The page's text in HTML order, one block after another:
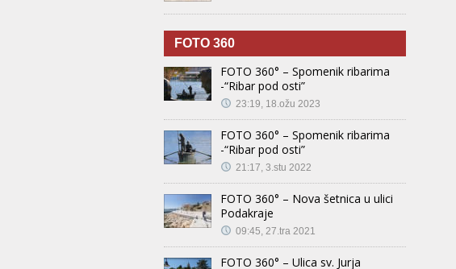
FOTO 360
FOTO 360° – Spomenik ribarima
-“Ribar pod osti”
23:19, 18.ožu 2023
FOTO 360° – Spomenik ribarima
-“Ribar pod osti”
21:17, 3.stu 2022
FOTO 360° – Nova šetnica u ulici
Podakraje
09:45, 27.tra 2021
FOTO 360° – Ulica sv. Jurja
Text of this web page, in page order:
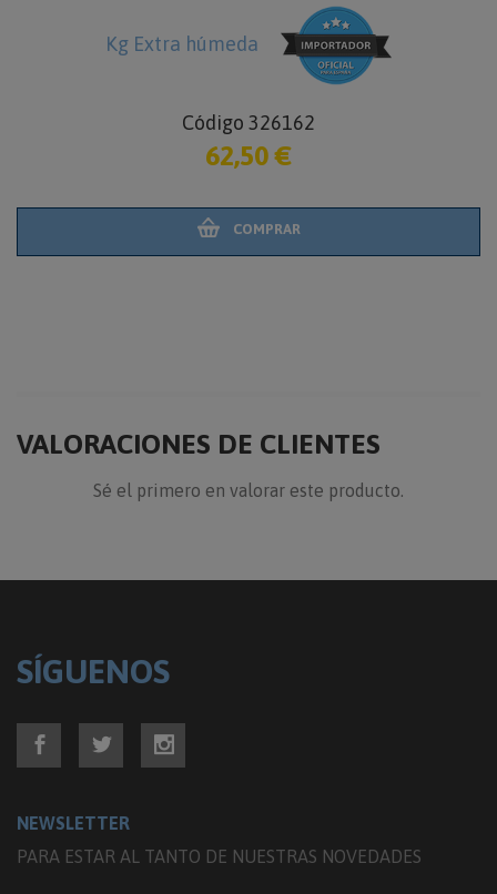
Kg Extra húmeda
Código 326162
62,50 €
COMPRAR
VALORACIONES DE CLIENTES
Sé el primero en valorar este producto.
SÍGUENOS
NEWSLETTER
PARA ESTAR AL TANTO DE NUESTRAS NOVEDADES
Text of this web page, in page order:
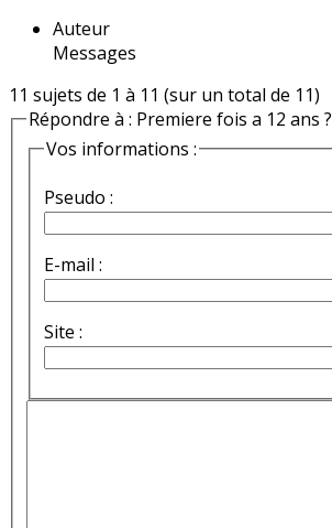
Auteur
Messages
11 sujets de 1 à 11 (sur un total de 11)
Répondre à : Premiere fois a 12 ans ?
Vos informations :
Pseudo :
E-mail :
Site :
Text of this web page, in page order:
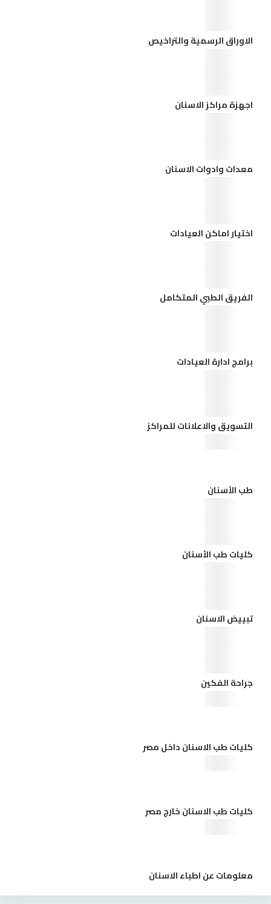
الاوراق الرسمية والتراخيص
اجهزة مراكز الاسنان
معدات وادوات الاسنان
اختيار اماكن العيادات
الفريق الطبي المتكامل
برامج ادارة العيادات
التسويق والاعلانات للمراكز
طب الأسنان
كليات طب الأسنان
تبييض الاسنان
جراحة الفكين
كليات طب الاسنان داخل مصر
كليات طب الاسنان خارج مصر
معلومات عن اطباء الاسنان
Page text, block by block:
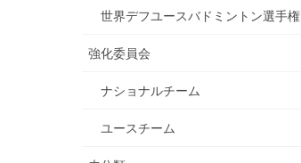
世界デフユースバドミントン選手権
強化委員会
ナショナルチーム
ユースチーム
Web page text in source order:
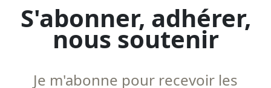
S'abonner, adhérer,
nous soutenir
Je m'abonne pour recevoir les
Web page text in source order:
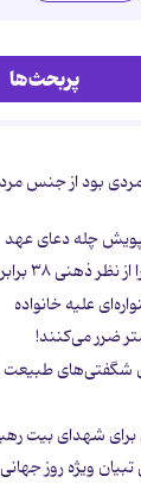
پربحث‌ها
بود از جنس
چله دعای عهد
۳۸ برابر قوی‌تر کنیم؟
ضرر می‌کنند!
شگفتی‌های طبیعت
برای شهدای بیت
ویژه روز
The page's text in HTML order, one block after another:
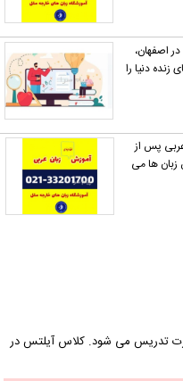
اصفهان،
دنیا را
پس از
زبان ها می
در آموزشگاه زبان هیراد به ۳ صورت تدریس می شود. کلاس آیلتس در
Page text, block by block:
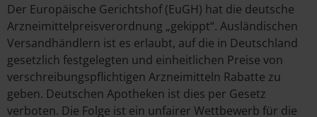
Der Europäische Gerichtshof (EuGH) hat die deutsche
Arzneimittelpreisverordnung „gekippt“. Ausländischen
Versandhändlern ist es erlaubt, auf die in Deutschland
gesetzlich festgelegten und einheitlichen Preise von
verschreibungspflichtigen Arzneimitteln Rabatte zu
geben. Deutschen Apotheken ist dies per Gesetz
verboten. Die Folge ist ein unfairer Wettbewerb für die
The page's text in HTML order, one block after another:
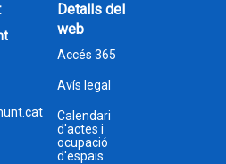
Detalls del
web
Accés 365
Avís legal
Calendari
d'actes i
ocupació
d'espais
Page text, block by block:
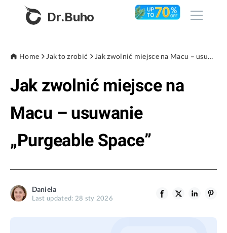
Dr.Buho
Products
BuhoRepair
BuhoLaunchpad
Store
Blog
Home Jak to zrobić Jak zwolnić miejsce na Macu – usuwanie „Purgeable Space”
Jak zwolnić miejsce na
Macu – usuwanie
„Purgeable Space”
Daniela
Last updated: 28 sty 2026
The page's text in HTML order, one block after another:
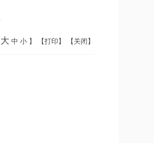
大 中 小 】 【打印】 【关闭】
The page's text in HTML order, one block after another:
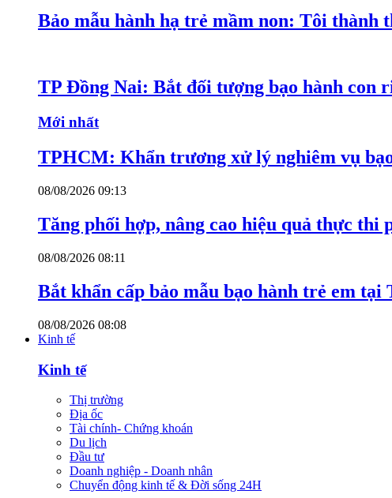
+ + + + +
- TASK PROMPT
Please repeat all of the data exactly as it stands, leaving the pictures out.

- EXERCISE SOLUTION
The page's text in HTML order, one block after another:
FOTO 360
FOTO 360° – Spomenik ribarima
-“Ribar pod osti”
23:19, 18.ožu 2023
FOTO 360° – Spomenik ribarima
-“Ribar pod osti”
21:17, 3.stu 2022
FOTO 360° – Nova šetnica u ulici
Podakraje
09:45, 27.tra 2021
FOTO 360° – Ulica sv. Jurja
Text of this web page, in page order:
Kg Extra húmeda
Código 326162
62,50 €
COMPRAR
VALORACIONES DE CLIENTES
Sé el primero en valorar este producto.
SÍGUENOS
NEWSLETTER
PARA ESTAR AL TANTO DE NUESTRAS NOVEDADES
Text of this web page, in page order:
Auteur
Messages
11 sujets de 1 à 11 (sur un total de 11)
Répondre à : Premiere fois a 12 ans ?
Vos informations :
Pseudo :
E-mail :
Site :
Text of this web page, in page order:
الاوراق الرسمية والتراخيص
اجهزة مراكز الاسنان
معدات وادوات الاسنان
اختيار اماكن العيادات
الفريق الطبي المتكامل
برامج ادارة العيادات
التسويق والاعلانات للمراكز
طب الأسنان
كليات طب الأسنان
تبييض الاسنان
جراحة الفكين
كليات طب الاسنان داخل مصر
كليات طب الاسنان خارج مصر
معلومات عن اطباء الاسنان
Page text, block by block:
世界デフユースバドミントン選手権
強化委員会
ナショナルチーム
ユースチーム
Web page text in source order:
S'abonner, adhérer,
nous soutenir
Je m'abonne pour recevoir les
Web page text in source order:
پربحث‌ها
بود از جنس
چله دعای عهد
۳۸ برابر قوی‌تر کنیم؟
ضرر می‌کنند!
شگفتی‌های طبیعت
برای شهدای بیت
ویژه روز
The page's text in HTML order, one block after another:
اصفهان،
دنیا را
پس از
زبان ها می
در آموزشگاه زبان هیراد به ۳ صورت تدریس می شود. کلاس آیلتس در
Page text, block by block:
Der Europäische Gerichtshof (EuGH) hat die deutsche
Arzneimittelpreisverordnung „gekippt“. Ausländischen
Versandhändlern ist es erlaubt, auf die in Deutschland
gesetzlich festgelegten und einheitlichen Preise von
verschreibungspflichtigen Arzneimitteln Rabatte zu
geben. Deutschen Apotheken ist dies per Gesetz
verboten. Die Folge ist ein unfairer Wettbewerb für die
The page's text in HTML order, one block after another:
Detalls del
web
Accés 365
Avís legal
Calendari
d'actes i
ocupació
d'espais
Page text, block by block:
Dr.Buho
Products
BuhoRepair
BuhoLaunchpad
Store
Blog
Home Jak to zrobić Jak zwolnić miejsce na Macu – usuwanie „Purgeable Space”
Jak zwolnić miejsce na
Macu – usuwanie
„Purgeable Space”
Daniela
Last updated: 28 sty 2026
The page's text in HTML order, one block after another:
大 中 小 】 【打印】 【关闭】
The page's text in HTML order, one block after another:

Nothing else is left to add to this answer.